Israeli team made the discovery at the Qafzeh Cave near Nazareth, with Tel Aviv University expert saying prehistoric humans collected them and strung them together as beads

Photo of shells from Qafzeh Cave in Israel. Humans living around 120,000 years ago collected shells with holes in them and strung them together as beads, scientists have discovered. (Photo credit: Bar-Yosef Mayer et al/Plos One/PA Wire)
Photo of shells from Qafzeh Cave in Israel. Humans living around 120,000 years ago collected shells with holes in them and strung them together as beads, scientists have discovered. (Photo credit: Bar-Yosef Mayer et al/Plos One/PA Wire)

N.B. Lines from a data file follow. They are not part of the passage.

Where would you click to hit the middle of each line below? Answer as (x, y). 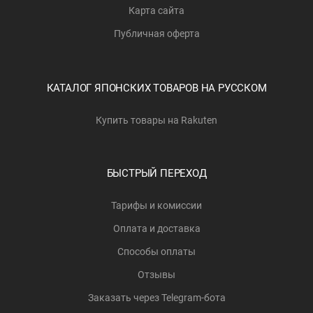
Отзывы (156, 275)
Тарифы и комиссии (156, 206)
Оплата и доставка (156, 229)
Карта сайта (156, 11)
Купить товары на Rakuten (156, 121)
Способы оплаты (156, 252)
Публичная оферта (156, 34)
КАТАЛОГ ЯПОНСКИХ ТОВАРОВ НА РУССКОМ (156, 88)
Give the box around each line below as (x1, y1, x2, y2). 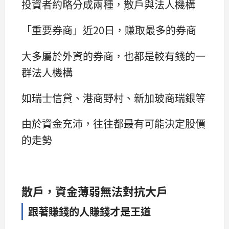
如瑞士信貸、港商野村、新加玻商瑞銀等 (21, 90, 205, 105)
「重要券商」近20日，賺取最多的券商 (21, 22, 196, 38)
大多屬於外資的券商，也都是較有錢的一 (21, 48, 205, 63)
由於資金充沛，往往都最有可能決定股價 (21, 116, 205, 131)
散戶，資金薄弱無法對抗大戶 (21, 182, 168, 199)
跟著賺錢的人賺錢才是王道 (28, 203, 151, 219)
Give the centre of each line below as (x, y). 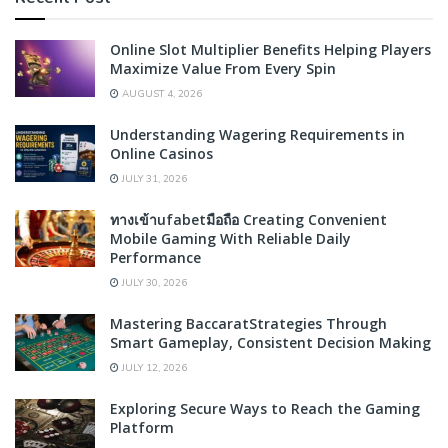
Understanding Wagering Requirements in (257, 134)
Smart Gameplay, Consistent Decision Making (270, 342)
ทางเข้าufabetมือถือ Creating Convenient (248, 219)
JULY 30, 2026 (153, 282)
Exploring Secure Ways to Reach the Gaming (265, 408)
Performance (155, 257)
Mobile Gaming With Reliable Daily (230, 238)
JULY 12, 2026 (153, 367)
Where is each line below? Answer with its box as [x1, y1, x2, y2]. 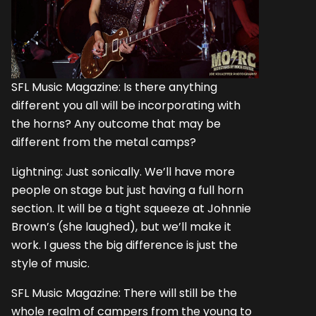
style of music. [11, 255, 90, 272]
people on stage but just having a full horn [11, 181, 243, 198]
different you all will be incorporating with [11, 97, 241, 114]
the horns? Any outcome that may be [11, 115, 221, 132]
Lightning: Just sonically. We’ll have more [11, 163, 235, 180]
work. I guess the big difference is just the [11, 236, 238, 253]
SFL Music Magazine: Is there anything [11, 78, 217, 95]
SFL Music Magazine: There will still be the [11, 285, 237, 302]

Archaeologists working at a prehistoric site in Israel have found evidence that early humans who alive 120,000 years ago collected perforated shells and strung them together as beads.

The discovery of several similar examples of collected ancient shells was made at the Qafzeh Cave near Nazareth, which contains dozens of skeletons of humans who lived there during the Mediterranean Paleolithic period.

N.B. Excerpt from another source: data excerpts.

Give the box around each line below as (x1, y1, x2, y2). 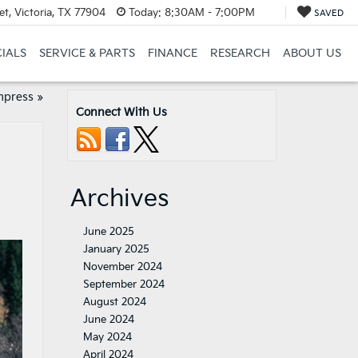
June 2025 (82, 225, 134, 238)
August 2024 (82, 296, 146, 308)
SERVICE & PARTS (38, 46, 135, 61)
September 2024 (82, 278, 165, 291)
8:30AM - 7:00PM (161, 6, 255, 19)
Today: (128, 6, 161, 19)
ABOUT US (282, 46, 341, 61)
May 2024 (82, 331, 132, 344)
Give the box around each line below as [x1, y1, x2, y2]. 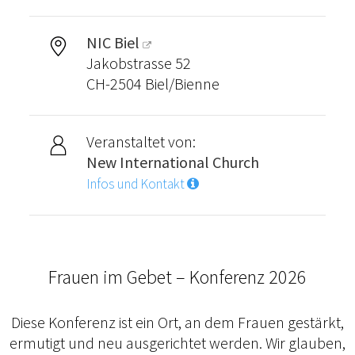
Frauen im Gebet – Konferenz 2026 [48, 265, 307, 290]
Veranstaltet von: [86, 132, 196, 152]
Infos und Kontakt [86, 175, 187, 193]
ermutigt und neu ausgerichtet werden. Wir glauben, [10, 333, 345, 353]
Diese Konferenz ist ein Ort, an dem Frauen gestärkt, [11, 312, 344, 333]
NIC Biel [86, 32, 139, 53]
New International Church [86, 152, 259, 173]
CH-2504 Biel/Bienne [86, 74, 219, 94]
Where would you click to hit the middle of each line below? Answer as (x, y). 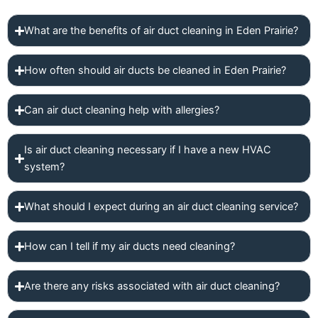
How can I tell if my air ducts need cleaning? (130, 246)
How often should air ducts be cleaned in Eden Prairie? (155, 70)
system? (45, 167)
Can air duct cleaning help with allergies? (122, 110)
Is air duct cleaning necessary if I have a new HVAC (148, 150)
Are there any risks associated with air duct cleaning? (152, 286)
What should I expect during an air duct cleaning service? (161, 207)
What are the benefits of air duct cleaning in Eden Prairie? (161, 31)
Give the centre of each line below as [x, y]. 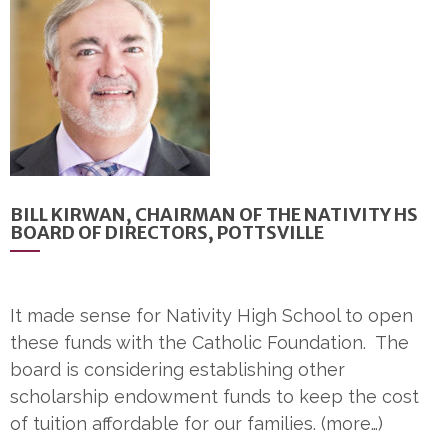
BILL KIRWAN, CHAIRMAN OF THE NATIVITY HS [214, 215]
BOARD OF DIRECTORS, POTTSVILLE [167, 233]
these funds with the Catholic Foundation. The [209, 343]
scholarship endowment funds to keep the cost [214, 397]
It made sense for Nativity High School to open [211, 316]
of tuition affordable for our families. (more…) [196, 424]
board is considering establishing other [177, 370]
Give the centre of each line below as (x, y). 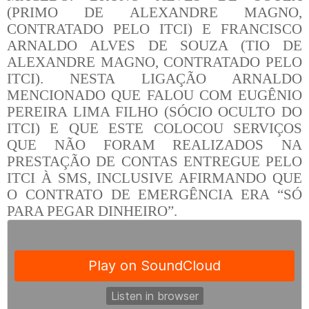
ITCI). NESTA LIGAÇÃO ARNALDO (154, 78)
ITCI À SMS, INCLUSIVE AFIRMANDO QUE (154, 178)
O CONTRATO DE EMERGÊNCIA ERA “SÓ (154, 194)
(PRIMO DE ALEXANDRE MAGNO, (154, 12)
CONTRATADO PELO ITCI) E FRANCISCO (154, 29)
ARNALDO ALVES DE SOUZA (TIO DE (154, 45)
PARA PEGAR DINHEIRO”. (92, 211)
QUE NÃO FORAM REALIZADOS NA (154, 144)
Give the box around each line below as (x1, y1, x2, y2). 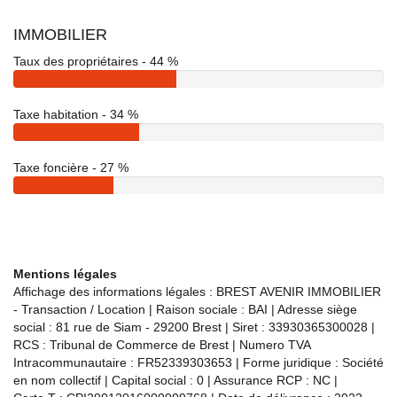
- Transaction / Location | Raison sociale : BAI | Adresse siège (13, 301, 357, 316)
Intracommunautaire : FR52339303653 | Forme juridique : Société (13, 354, 384, 370)
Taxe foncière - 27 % (13, 160, 128, 175)
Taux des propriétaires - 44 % (13, 53, 178, 68)
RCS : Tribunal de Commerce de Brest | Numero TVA (13, 337, 310, 352)
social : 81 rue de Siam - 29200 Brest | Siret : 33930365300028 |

Evidence of shells being used as adornments by humans has been found across Africa and in the Eastern Mediterranean, but researchers say the Qafzeh Cave shells – many of which were painted with ochre – also show one of the earliest instances of strings being used to hang objects.

Daniella Bar-Yosef Mayer of Tel Aviv University said: “Modern humans collected unperforated cockle shells for symbolic purposes at 160,000 years ago or earlier, and around 120,000 they started collecting perforated shells and wearing them on a string. We conclude that strings, which had many more applications, were invented within this time frame.”

The researchers collected the same species of clamshells found in the cave, hung them on strings made from wild flax and abrading them against different materials like leather, sand, and stone, in order to work out how their discoveries grew worn.

Using this technique and subsequent microscopic analysts they were able identify wear-and-tear patterns specific to string suspension, but cannot say what their symbolic meaning was, if any.

“The fact that almost all of the specimens found in the archaeological sites are perforated, albeit naturally, suggests their collection is intentional and is meant to enable their stringing and display,” they said.